- **WORK INSTRUCTIONS**
Give the records below again, word for word. No pictures belong in the copy.

-=-=-

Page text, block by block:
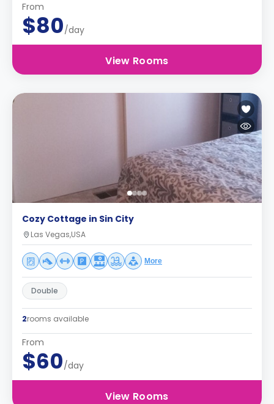
From
$80/day
View Rooms
Cozy Cottage in Sin City
Las Vegas,USA
More
Double
2rooms available
From
$60/day
View Rooms
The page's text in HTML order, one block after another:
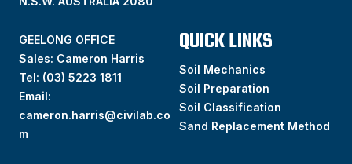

-=-=-

- **TASK OUTPUT**
Page text, block by block:
From
$80/day
View Rooms
Cozy Cottage in Sin City
Las Vegas,USA
More
Double
2rooms available
From
$60/day
View Rooms
The page's text in HTML order, one block after another:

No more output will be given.